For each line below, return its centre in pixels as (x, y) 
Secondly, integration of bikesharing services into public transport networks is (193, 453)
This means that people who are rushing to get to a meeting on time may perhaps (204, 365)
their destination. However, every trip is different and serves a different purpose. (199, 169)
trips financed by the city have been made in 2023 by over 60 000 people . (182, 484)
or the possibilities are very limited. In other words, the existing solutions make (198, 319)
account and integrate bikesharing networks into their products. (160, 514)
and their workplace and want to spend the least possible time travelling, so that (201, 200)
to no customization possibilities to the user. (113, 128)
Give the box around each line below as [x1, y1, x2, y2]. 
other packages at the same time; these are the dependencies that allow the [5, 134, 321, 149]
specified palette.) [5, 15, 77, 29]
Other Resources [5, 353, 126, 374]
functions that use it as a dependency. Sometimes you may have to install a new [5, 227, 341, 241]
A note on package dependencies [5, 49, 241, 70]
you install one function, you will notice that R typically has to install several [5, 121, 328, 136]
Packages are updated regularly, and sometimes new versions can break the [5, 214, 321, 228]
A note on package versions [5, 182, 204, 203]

* * *

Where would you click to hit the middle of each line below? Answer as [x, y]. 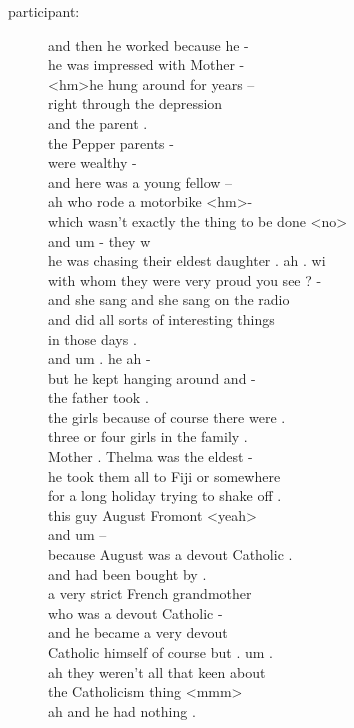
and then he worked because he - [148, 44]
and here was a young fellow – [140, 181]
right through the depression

==

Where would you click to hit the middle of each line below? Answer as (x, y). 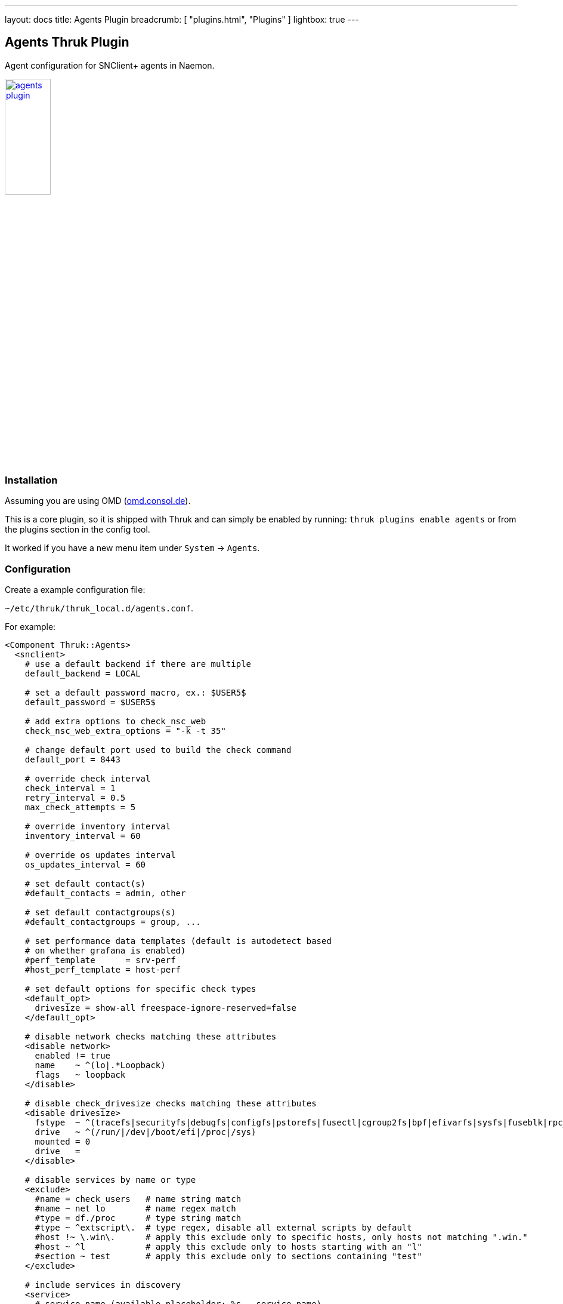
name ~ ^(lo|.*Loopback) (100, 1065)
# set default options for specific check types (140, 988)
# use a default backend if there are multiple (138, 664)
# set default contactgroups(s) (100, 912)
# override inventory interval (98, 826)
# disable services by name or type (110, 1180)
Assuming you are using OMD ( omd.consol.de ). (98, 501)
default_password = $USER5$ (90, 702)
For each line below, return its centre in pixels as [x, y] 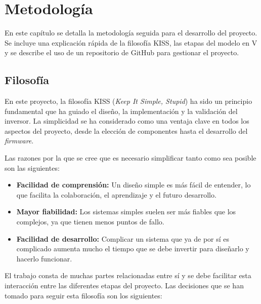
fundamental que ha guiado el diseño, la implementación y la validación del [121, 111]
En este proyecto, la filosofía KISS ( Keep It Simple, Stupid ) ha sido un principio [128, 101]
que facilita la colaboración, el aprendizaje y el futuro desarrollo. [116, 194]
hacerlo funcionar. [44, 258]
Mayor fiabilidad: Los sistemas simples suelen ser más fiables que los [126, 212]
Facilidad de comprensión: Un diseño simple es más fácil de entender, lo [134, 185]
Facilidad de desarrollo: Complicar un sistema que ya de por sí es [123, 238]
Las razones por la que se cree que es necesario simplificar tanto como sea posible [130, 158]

_EXERCISE DETAILS_:
Find how many lines in the preceding listing contain the word "their", and answer with that number only.

_OUTPUT OF THE EXERCISE_:
3